Oltre al deficit di bilancio, anche la bilancia commerciale degli Stati Uniti è in deficit: le importazioni superano le esportazioni.

La situazione ha raggiunto livelli per cui le uscite per interessi sul debito dello Stato ammontano a oltre un decimo della spesa complessiva del governo, e corrispondono a circa un terzo del deficit annuo. Gli Stati Uniti non hanno finora mai avuto problemi a emettere ingenti quantitativi di obbligazioni, ed attualmente emettono ad un tasso sui 10 anni attorno al 4,5% (comparabile a quello dell’Italia).

Le normali dinamiche di mercato prevedono una reazione negativa all’aumento del debito di un emittente: il tasso richiesto dal mercato per continuare a prestare danaro normalmente sale. La situazione si riequilibra quando, all’aumento del tasso di emissione, può seguire un afflusso di capitali, attratti dai tassi interessanti: l’acquisto di dollari per comprare obbligazioni fa apprezzare il dollaro.

Quali potrebbero essere gli strumenti per riequilibrare il deficit americano, e perché ci interessa così tanto?

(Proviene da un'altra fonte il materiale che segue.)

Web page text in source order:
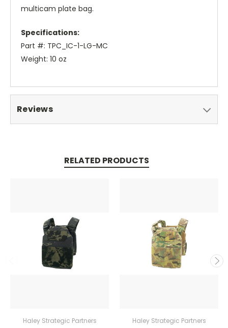
multicam plate bag.
Specifications:
Part #: TPC_IC-1-LG-MC
Weight: 10 oz
Reviews
RELATED PRODUCTS
Haley Strategic Partners
Haley Strategic Partners
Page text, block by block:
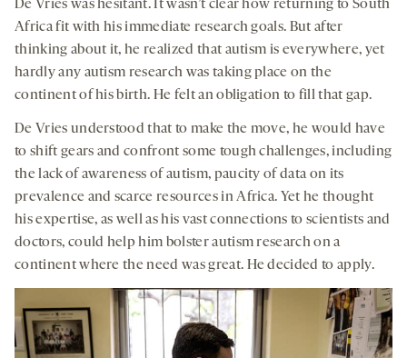
De Vries was hesitant. It wasn’t clear how returning to South
Africa fit with his immediate research goals. But after
thinking about it, he realized that autism is everywhere, yet
hardly any autism research was taking place on the
continent of his birth. He felt an obligation to fill that gap.
De Vries understood that to make the move, he would have
to shift gears and confront some tough challenges, including
the lack of awareness of autism, paucity of data on its
prevalence and scarce resources in Africa. Yet he thought
his expertise, as well as his vast connections to scientists and
doctors, could help him bolster autism research on a
continent where the need was great. He decided to apply.
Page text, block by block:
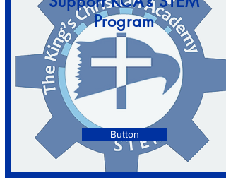
Program
Button
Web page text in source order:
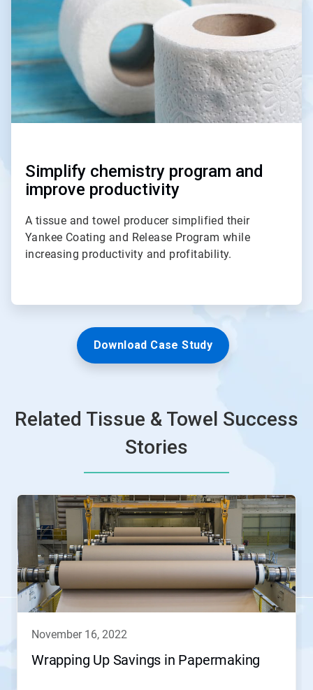
Simplify chemistry program and
improve productivity
A tissue and towel producer simplified their
Yankee Coating and Release Program while
increasing productivity and profitability.
Download Case Study
Related Tissue & Towel Success
Stories
This
carousel.
Next
and
Previous
buttons
to
november 16, 2022
Wrapping Up Savings in Papermaking
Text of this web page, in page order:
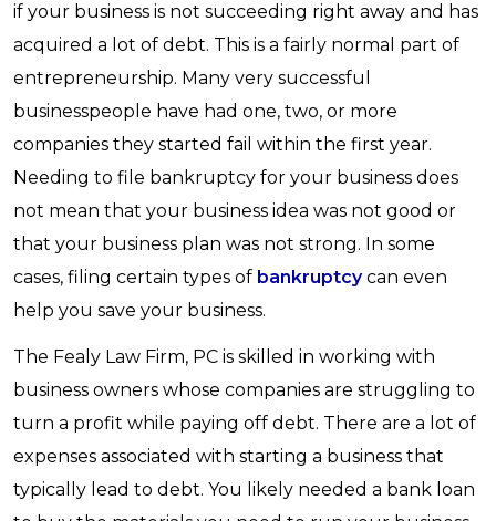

L’obiettivo dichiarato è quello di ridurre lo squilibrio commerciale, diminuendo le importazioni attraverso l’applicazione di dazi.

Ma si noti che la legge doganale USA permette agli importatori di usare il costo “industriale” come base sulla quale calcolare i dazi: si tratta della “first sale rule”, una legge del 1988, che permette a un commerciante americano di utilizzare come base imponibile il primo prezzo originario al quale l’articolo è stato venduto.

Ipotizziamo il caso di un produttore cinese che vende articoli tessili a un intermediario di Hong Kong a 5$, che li rivende a un commerciante USA a 10$, che a sua volta li rivende al dettaglio a 40$. Secondo la regola della prima vendita, al dettagliante è consentito pagare la tariffa di importazione sul valore iniziale della merce di 5$, evitando di tassare ogni incremento dovuto all’intermediazione.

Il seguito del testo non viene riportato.